Meet the Expert: Tissa Illangasekare
It’s not unusual to be fascinated by water when you’re a kid, but Tissa Illangasekare did more than just jump in puddles to satisfy that youthful curiosity—he built miniature dams and learned the basics of fluid mechanics. Raised in a small village in the central hills of Sri Lanka, he says the landscape he grew up in provided the perfect opportunity to learn about water. “There were a lot of hills with mountain streams, and water was channeled from the top of the hills down to the terraced rice fields,” he says. “So, actually without knowing at that time, I was introduced to the principles of hydraulics and hydrology by playing in the streams.”

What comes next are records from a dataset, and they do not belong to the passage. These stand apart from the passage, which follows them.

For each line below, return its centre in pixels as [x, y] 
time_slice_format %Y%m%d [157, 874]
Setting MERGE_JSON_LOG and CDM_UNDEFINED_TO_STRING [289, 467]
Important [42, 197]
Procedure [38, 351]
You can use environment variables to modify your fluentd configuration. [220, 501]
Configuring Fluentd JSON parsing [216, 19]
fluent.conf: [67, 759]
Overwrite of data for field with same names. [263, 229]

Those childhood fun-and-games sparked Illangasekare’s passion for water and set the wheels in motion for his future career in hydrology and water engineering. Now a professor of civil and environmental engineering and the AMAX Endowed Distinguished Chair of Civil and Environmental Engineering at Mines, Illangasekare has spent his 40-year career trying to help solve global problems related to water availability, specifically focusing on groundwater. “Groundwater supplies about 35 percent of the water used by humans worldwide, so this is quite an important resource,” he says.

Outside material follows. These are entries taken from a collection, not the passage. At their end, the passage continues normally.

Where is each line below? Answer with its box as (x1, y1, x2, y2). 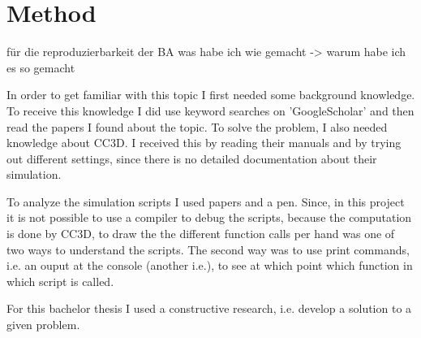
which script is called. (6, 272, 114, 289)
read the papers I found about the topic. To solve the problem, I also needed (6, 118, 388, 135)
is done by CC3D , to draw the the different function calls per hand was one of (6, 225, 395, 242)
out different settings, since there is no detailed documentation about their (6, 149, 377, 167)
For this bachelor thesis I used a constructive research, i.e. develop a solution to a (6, 300, 412, 317)
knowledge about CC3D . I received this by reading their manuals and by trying (6, 134, 402, 151)
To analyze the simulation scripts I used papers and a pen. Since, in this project (6, 193, 405, 210)
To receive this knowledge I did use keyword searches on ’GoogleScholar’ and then (6, 102, 415, 119)

Although many people think urban water comes mostly from rivers and lakes, less than two percent of the Earth’s freshwater comes from surface water sources like rivers and lakes. Groundwater provides about 30 percent of the Earth’s freshwater, with the remaining 68 percent locked up in glaciers and ice caps. “Groundwater problems in the coming decade are going to be driven by increased demand for water and by climate change,” says Illangasekare. “Humans already use 54 percent of available freshwater, and by 2023, available water for the global population will decrease by 30 percent.”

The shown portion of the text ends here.